I like most doughnuts, especially Spudnut doughnuts—but the glazed one I ended up with, covered with pink sprinkles, was not one of my favorites. But the point of eating was to give everyone time and reason to cool off.

“You kill Darryl, and I don’t think you’re going to walk out of here alive,” I said, conversationally, around a bite of glazed-with-sprinkles doughnut. I ignored Darryl’s indignant grunt when I agreed that Aiden might actually accomplish his death.

“I’ve faced creatures that would kill every living thing in this house without an effort, and I’m still alive,” he said grimly. “Try me.”

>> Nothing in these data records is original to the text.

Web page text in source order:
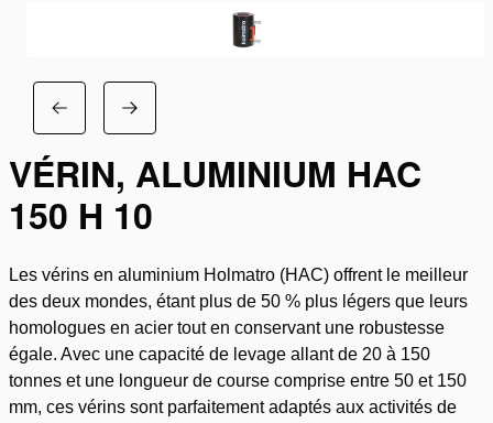
VÉRIN, ALUMINIUM HAC
150 H 10
Les vérins en aluminium Holmatro (HAC) offrent le meilleur
des deux mondes, étant plus de 50 % plus légers que leurs
homologues en acier tout en conservant une robustesse
égale. Avec une capacité de levage allant de 20 à 150
tonnes et une longueur de course comprise entre 50 et 150
mm, ces vérins sont parfaitement adaptés aux activités de
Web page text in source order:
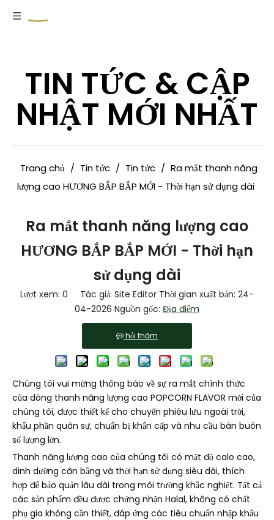
TIN TỨC & CẬP
NHẬT MỚI NHẤT
Trang chủ / Tin tức / Tin tức / Ra mắt thanh năng
lượng cao HƯƠNG BẮP BẮP MỚI - Thời hạn sử dụng dài
Ra mắt thanh năng lượng cao
HƯƠNG BẮP BẮP MỚI - Thời hạn
sử dụng dài
Lượt xem: 0 Tác giả: Site Editor Thời gian xuất bản: 24-
04-2026 Nguồn gốc: Địa điểm
hỏi thăm
Chúng tôi vui mừng thông báo về sự ra mắt chính thức
của dòng thanh năng lượng cao POPCORN FLAVOR mới của
chúng tôi, được thiết kế cho chuyến phiêu lưu ngoài trời,
khẩu phần quân sự, chuẩn bị khẩn cấp và nhu cầu bán buôn
số lượng lớn.
Thanh năng lượng cao của chúng tôi có mật độ calo cao,
dinh dưỡng cân bằng và thời hạn sử dụng siêu dài, thích
hợp để bảo quản lâu dài trong môi trường khắc nghiệt. Tất cả
các sản phẩm đều được chứng nhận Halal, không có chất
phụ gia không cần thiết, đáp ứng các tiêu chuẩn nhập khẩu
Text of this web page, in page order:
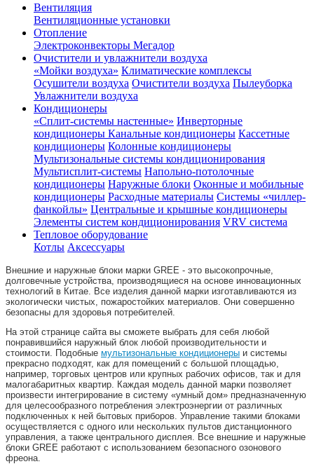
Вентиляция
Вентиляционные установки
Отопление
Электроконвекторы Мегадор
Очистители и увлажнители воздуха
«Мойки воздуха» Климатические комплексы
Осушители воздуха Очистители воздуха Пылеуборка
Увлажнители воздуха
Кондиционеры
«Сплит-системы настенные» Инверторные
кондиционеры Канальные кондиционеры Кассетные
кондиционеры Колонные кондиционеры
Мультизональные системы кондиционирования
Мультисплит-системы Напольно-потолочные
кондиционеры Наружные блоки Оконные и мобильные
кондиционеры Расходные материалы Системы «чиллер-
фанкойлы» Центральные и крышные кондиционеры
Элементы систем кондиционирования VRV система
Тепловое оборудование
Котлы Аксессуары
Внешние и наружные блоки марки GREE - это высокопрочные,
долговечные устройства, производящиеся на основе инновационных
технологий в Китае. Все изделия данной марки изготавливаются из
экологически чистых, пожаростойких материалов. Они совершенно
безопасны для здоровья потребителей.
На этой странице сайта вы сможете выбрать для себя любой
понравившийся наружный блок любой производительности и
стоимости. Подобные мультизональные кондиционеры и системы
прекрасно подходят, как для помещений с большой площадью,
например, торговых центров или крупных рабочих офисов, так и для
малогабаритных квартир. Каждая модель данной марки позволяет
произвести интегрирование в систему «умный дом» предназначенную
для целесообразного потребления электроэнергии от различных
подключенных к ней бытовых приборов. Управление такими блоками
осуществляется с одного или нескольких пультов дистанционного
управления, а также центрального дисплея. Все внешние и наружные
блоки GREE работают с использованием безопасного озонового
фреона.
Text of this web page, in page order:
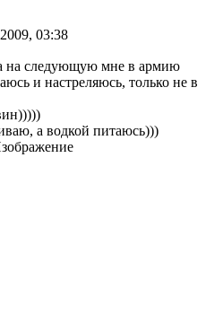
03:38
на следующую мне в армию
и настреляюсь, только не в
а водкой питаюсь)))
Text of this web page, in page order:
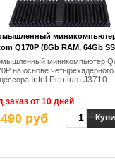
Q170P (8Gb RAM, 64Gb
миникомпьютер
на основе четырехядерного
Intel Pentium J3710
заказ от 10 дней
руб
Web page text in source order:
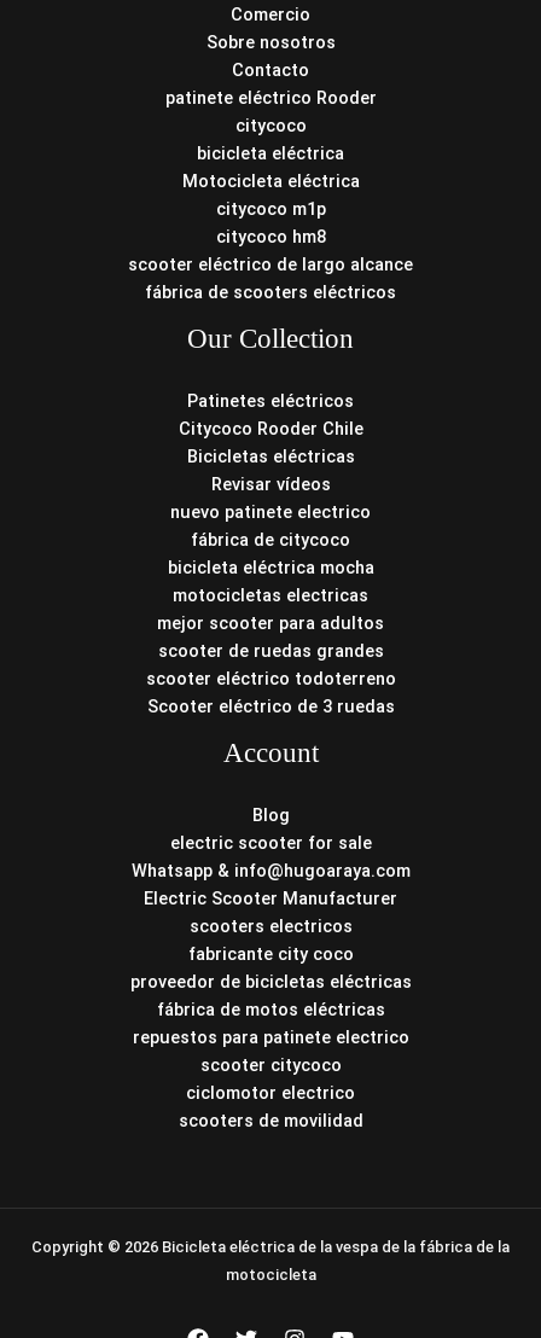
Comercio
Sobre nosotros
Contacto
patinete eléctrico Rooder
citycoco
bicicleta eléctrica
Motocicleta eléctrica
citycoco m1p
citycoco hm8
scooter eléctrico de largo alcance
fábrica de scooters eléctricos
Our Collection
Patinetes eléctricos
Citycoco Rooder Chile
Bicicletas eléctricas
Revisar vídeos
nuevo patinete electrico
fábrica de citycoco
bicicleta eléctrica mocha
motocicletas electricas
mejor scooter para adultos
scooter de ruedas grandes
scooter eléctrico todoterreno
Scooter eléctrico de 3 ruedas
Account
Blog
electric scooter for sale
Whatsapp & info@hugoaraya.com
Electric Scooter Manufacturer
scooters electricos
fabricante city coco
proveedor de bicicletas eléctricas
fábrica de motos eléctricas
repuestos para patinete electrico
scooter citycoco
ciclomotor electrico
scooters de movilidad
Copyright © 2026 Bicicleta eléctrica de la vespa de la fábrica de la
motocicleta
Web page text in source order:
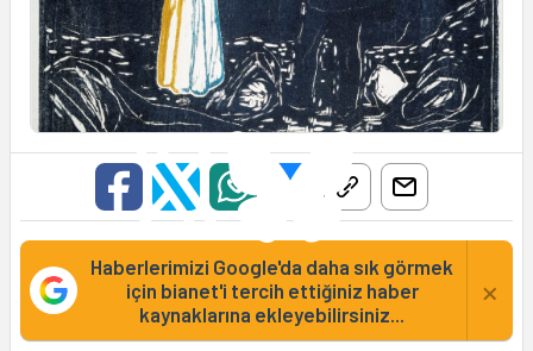
Haberlerimizi Google'da daha sık görmek
için bianet'i tercih ettiğiniz haber
kaynaklarına ekleyebilirsiniz...
×
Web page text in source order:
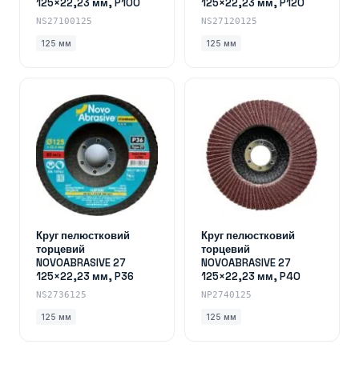
NS27100125
125 мм
NS27120125
125 мм
Круг пелюстковий
торцевий
NOVOABRASIVE 27
125×22,23 мм, P36
NS2736125
125 мм
Круг пелюстковий
торцевий
NOVOABRASIVE 27
125×22,23 мм, P40
NP2740125
125 мм
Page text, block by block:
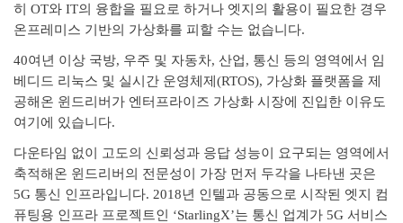
히 OT와 IT의 융합을 필요로 하거나 엣지의 활용이 필요한 경우
온프레미스 기반의 가상화를 피할 수는 없습니다.
40여년 이상 국방, 우주 및 자동차, 산업, 통신 등의 영역에서 임
베디드 리눅스 및 실시간 운영체제(RTOS), 가상화 플랫폼을 제
공해온 윈드리버가 엔터프라이즈 가상화 시장에 진입한 이유도
여기에 있습니다.
다운타임 없이 고도의 신뢰성과 응답 성능이 요구되는 영역에서
축적해온 윈드리버의 전문성이 가장 먼저 두각을 나타낸 곳은
5G 통신 인프라입니다. 2018년 인텔과 공동으로 시작된 엣지 컴
퓨팅용 인프라 프로젝트인 ‘StarlingX’는 통신 업계가 5G 서비스
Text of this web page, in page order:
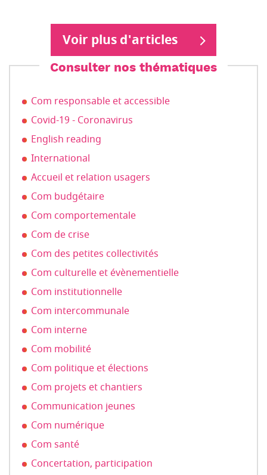
Voir plus d'articles
Consulter nos thématiques
Com responsable et accessible
Covid-19 - Coronavirus
English reading
International
Accueil et relation usagers
Com budgétaire
Com comportementale
Com de crise
Com des petites collectivités
Com culturelle et évènementielle
Com institutionnelle
Com intercommunale
Com interne
Com mobilité
Com politique et élections
Com projets et chantiers
Communication jeunes
Com numérique
Com santé
Concertation, participation
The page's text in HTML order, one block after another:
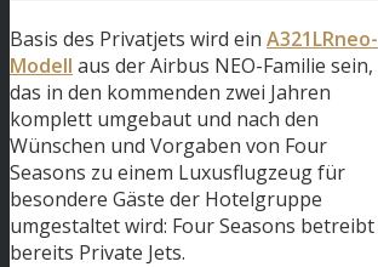
Basis des Privatjets wird ein A321LRneo-
Modell aus der Airbus NEO-Familie sein,
das in den kommenden zwei Jahren
komplett umgebaut und nach den
Wünschen und Vorgaben von Four
Seasons zu einem Luxusflugzeug für
besondere Gäste der Hotelgruppe
umgestaltet wird: Four Seasons betreibt
bereits Private Jets.

“Good doughnuts, Christy,” I said. Jesse put her finger to her lips when her mother would have said something. I licked my fingers—a waste of time until I finished the doughnut. “Look, Aiden, you are counting on our being enough that the Gray Lords back off, right? If the Gray Lords are afraid of us, don’t you think you should at least consider being afraid enough to back down from outright aggression into a position where negotiation can take place? If you aren’t worried about us, I might point out that the Dark Smith of Drontheim is upstairs.”

The tile under Aiden’s feet cracked with a loud pop, but he stood up from his defensive crouch. The tiles surrounding the cracked tile were discolored by the heat he was generating. It was ceramic tile. I wasn’t sure how much heat was required to crack ceramic tile, though I rather suspected that it was less heat than was needed to burn a house to the ground. We all stared at it a moment—even Aiden.

“My floor,” gasped Christy.

Yes. She had picked out the tiles in the kitchen, hadn’t she? I regarded Aiden with a little more favor than I’d felt before.

“Information first,” I said. “Does anyone want to tell me what happened?”

“I was watching the bacon,” Jesse said coolly. “And the next thing I know, the little creep was grabbing my butt.”

I trust I caught my instinctive clench of teeth before anyone saw it. No one touches my daughter without her permission—since Darryl had already made that clear, there was no need for me to come unhinged. Adam, whom I could sense listening from his office—he must have left his door open—apparently felt the same way, because Aiden was still breathing and Adam wasn’t in the kitchen. Yet. I started a countdown in my head.

“They were treating me like a child,” Aiden said.

“What does that have to do with anything?” I asked.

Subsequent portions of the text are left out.